▶ _MATERIALS PROVIDED_:
━━━━━━━━━━
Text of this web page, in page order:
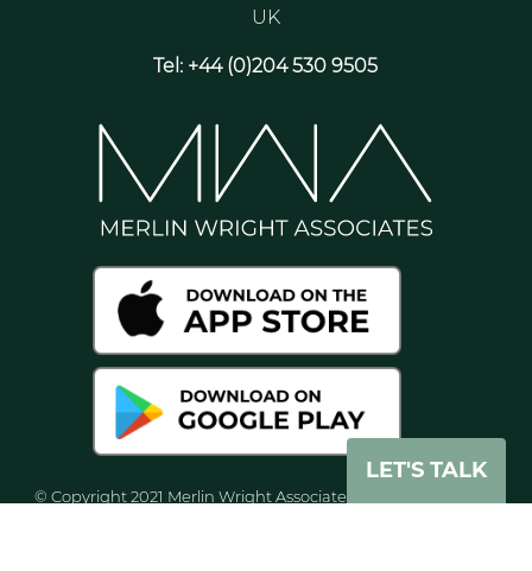
LET'S TALK
UK
Tel: +44 (0)204 530 9505
© Copyright 2021 Merlin Wright Associates. All rights reserved
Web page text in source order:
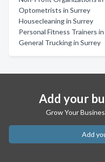
Optometrists in Surrey
Housecleaning in Surrey
Personal Fitness Trainers
General Trucking in Surrey
Add your
Grow Your
Add
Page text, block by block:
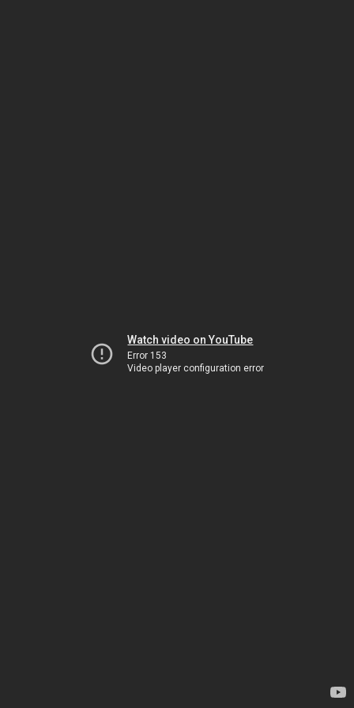
Watch video on YouTube
Error 153
Video player configuration error
━━━━━━━━━━
▶ _WHAT YOU SHOULD DO_: Without any of the pictures, repeat the entries above word for word.

▶ _RESULT FOR THIS EXERCISE_:
Text of this web page, in page order:
LET'S TALK
UK
Tel: +44 (0)204 530 9505
© Copyright 2021 Merlin Wright Associates. All rights reserved
Web page text in source order:
Optometrists in Surrey
Housecleaning in Surrey
Personal Fitness Trainers
General Trucking in Surrey
Add your
Grow Your
Add
Page text, block by block:
Watch video on YouTube
Error 153
Video player configuration error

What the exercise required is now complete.